**WHAT YOU NEED TO DO**
All lines of the entries with "field" in them must be listed.

**RECORDS SUPPLIED**
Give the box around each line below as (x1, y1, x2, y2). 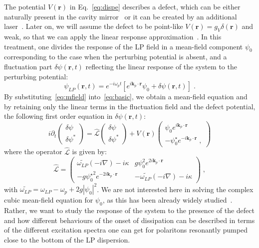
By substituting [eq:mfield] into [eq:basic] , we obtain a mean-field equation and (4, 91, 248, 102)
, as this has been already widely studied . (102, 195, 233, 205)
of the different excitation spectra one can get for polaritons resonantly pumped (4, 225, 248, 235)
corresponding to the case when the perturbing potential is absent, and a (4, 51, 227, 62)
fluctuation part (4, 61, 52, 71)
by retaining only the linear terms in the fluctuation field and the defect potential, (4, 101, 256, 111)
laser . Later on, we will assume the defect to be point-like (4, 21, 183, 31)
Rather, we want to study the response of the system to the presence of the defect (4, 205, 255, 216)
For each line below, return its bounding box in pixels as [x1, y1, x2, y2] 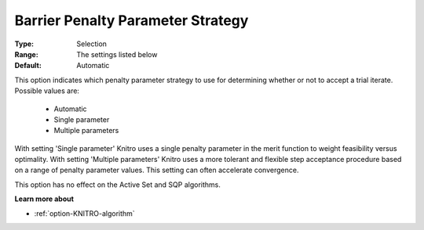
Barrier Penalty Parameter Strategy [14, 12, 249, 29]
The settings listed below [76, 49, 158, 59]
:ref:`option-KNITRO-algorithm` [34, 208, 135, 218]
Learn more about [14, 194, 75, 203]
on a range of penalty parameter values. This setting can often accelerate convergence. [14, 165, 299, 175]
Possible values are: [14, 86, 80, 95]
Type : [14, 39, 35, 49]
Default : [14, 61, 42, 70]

* * *

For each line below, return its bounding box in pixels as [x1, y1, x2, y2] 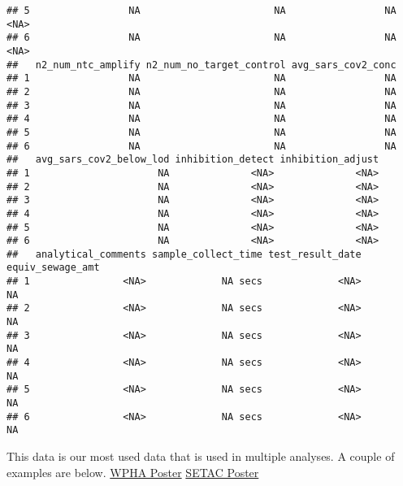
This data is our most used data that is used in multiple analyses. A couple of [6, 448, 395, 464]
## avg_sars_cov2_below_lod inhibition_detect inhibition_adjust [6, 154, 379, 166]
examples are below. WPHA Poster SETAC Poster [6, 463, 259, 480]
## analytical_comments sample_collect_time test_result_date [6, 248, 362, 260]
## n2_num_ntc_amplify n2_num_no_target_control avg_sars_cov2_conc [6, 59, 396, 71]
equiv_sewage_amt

**EXERCISE SOLUTION**
By substituting [eq:mfield] into [eq:basic] , we obtain a mean-field equation and (4, 91, 248, 102)
by retaining only the linear terms in the fluctuation field and the defect potential, (4, 101, 256, 111)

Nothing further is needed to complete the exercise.